• [Data]
━━━━
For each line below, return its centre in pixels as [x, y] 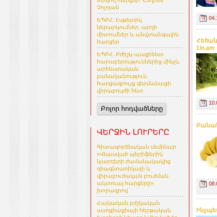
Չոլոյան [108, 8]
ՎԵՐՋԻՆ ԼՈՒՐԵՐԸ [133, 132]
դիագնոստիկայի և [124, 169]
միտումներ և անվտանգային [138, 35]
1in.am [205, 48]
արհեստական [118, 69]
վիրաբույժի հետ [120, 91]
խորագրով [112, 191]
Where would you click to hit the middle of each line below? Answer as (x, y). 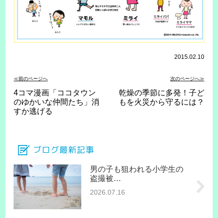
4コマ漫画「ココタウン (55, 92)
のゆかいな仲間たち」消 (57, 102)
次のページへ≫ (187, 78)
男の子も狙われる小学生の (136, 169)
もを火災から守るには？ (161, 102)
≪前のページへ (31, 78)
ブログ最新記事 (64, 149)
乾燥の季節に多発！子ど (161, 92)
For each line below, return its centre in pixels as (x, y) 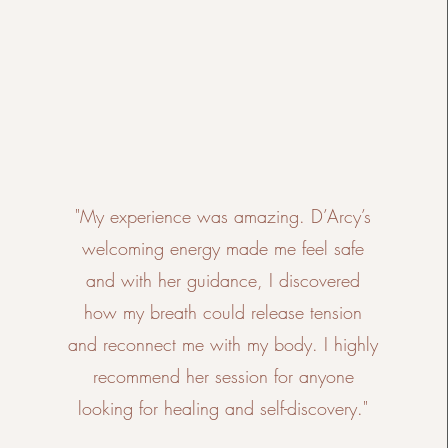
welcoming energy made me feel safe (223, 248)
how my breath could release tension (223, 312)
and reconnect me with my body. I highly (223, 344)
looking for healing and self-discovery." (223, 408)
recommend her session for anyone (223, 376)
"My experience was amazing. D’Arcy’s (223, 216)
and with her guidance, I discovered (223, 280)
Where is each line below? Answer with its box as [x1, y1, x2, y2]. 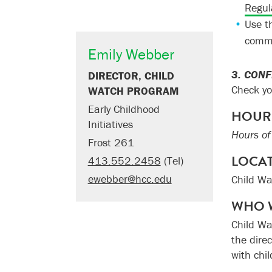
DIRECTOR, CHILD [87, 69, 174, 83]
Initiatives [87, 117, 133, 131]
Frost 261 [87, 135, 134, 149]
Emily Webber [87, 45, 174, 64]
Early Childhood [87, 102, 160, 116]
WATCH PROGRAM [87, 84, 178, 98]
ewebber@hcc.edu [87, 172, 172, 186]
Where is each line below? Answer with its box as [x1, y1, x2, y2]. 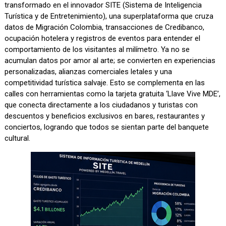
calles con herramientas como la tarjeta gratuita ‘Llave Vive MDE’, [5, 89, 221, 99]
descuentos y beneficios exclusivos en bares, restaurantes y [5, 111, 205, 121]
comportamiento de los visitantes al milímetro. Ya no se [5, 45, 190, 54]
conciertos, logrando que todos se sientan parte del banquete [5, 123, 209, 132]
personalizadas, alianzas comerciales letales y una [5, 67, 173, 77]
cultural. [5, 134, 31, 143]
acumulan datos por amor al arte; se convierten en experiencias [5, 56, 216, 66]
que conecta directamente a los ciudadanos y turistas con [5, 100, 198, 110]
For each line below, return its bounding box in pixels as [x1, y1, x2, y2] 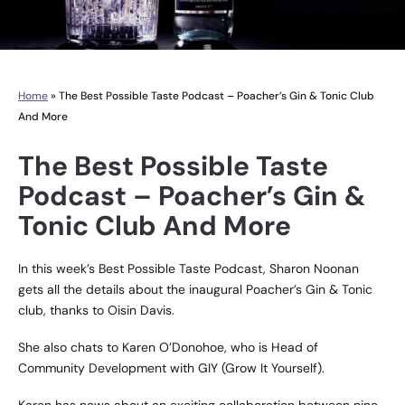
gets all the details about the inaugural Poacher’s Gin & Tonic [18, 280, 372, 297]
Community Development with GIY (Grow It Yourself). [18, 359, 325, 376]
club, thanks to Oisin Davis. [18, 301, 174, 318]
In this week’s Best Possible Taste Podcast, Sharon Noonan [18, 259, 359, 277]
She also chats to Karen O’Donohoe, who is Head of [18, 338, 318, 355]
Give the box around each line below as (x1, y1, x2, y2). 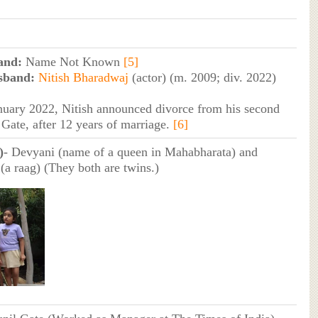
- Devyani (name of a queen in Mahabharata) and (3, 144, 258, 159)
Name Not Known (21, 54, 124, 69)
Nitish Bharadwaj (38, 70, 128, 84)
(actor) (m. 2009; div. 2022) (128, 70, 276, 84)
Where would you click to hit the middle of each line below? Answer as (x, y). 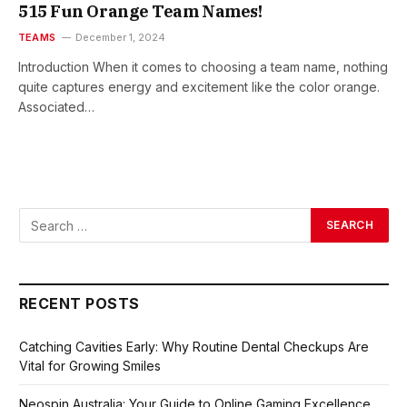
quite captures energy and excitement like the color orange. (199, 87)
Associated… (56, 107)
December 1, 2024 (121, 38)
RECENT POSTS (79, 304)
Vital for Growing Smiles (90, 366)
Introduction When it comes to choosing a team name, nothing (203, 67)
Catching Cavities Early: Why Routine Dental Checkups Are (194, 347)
━━━━
Given the records above, return the lines starting at the one that holds "and reconnect me" and ending at the one that holds "Frost 261 [87, 135, 134, 149]", exactly, and nothing besides; leave every picture out.

and reconnect me with my body. I highly (223, 344)
looking for healing and self-discovery." (223, 408)
recommend her session for anyone (223, 376)
"My experience was amazing. D’Arcy’s (223, 216)
and with her guidance, I discovered (223, 280)
Where is each line below? Answer with its box as [x1, y1, x2, y2]. 
DIRECTOR, CHILD [87, 69, 174, 83]
Initiatives [87, 117, 133, 131]
Frost 261 [87, 135, 134, 149]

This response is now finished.